Segment Start: Task inputs

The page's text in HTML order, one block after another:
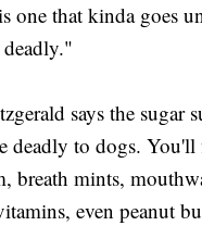
one that kinda goes
says the sugar
deadly to dogs.
breath mints,
even peanut
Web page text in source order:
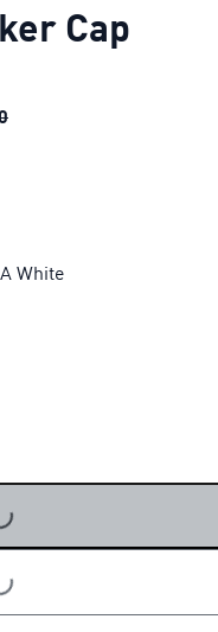
Cap
Essentials Trucker Cap
White
LOADING...
LOADING...

Segment End: Task inputs

Print the data exactly as written, dropping any images it holds.

- **Output of the exercise**
The page's text in HTML order, one block after another:
one that kinda goes
says the sugar
deadly to dogs.
breath mints,
even peanut
Web page text in source order:
Cap
Essentials Trucker Cap
White
LOADING...
LOADING...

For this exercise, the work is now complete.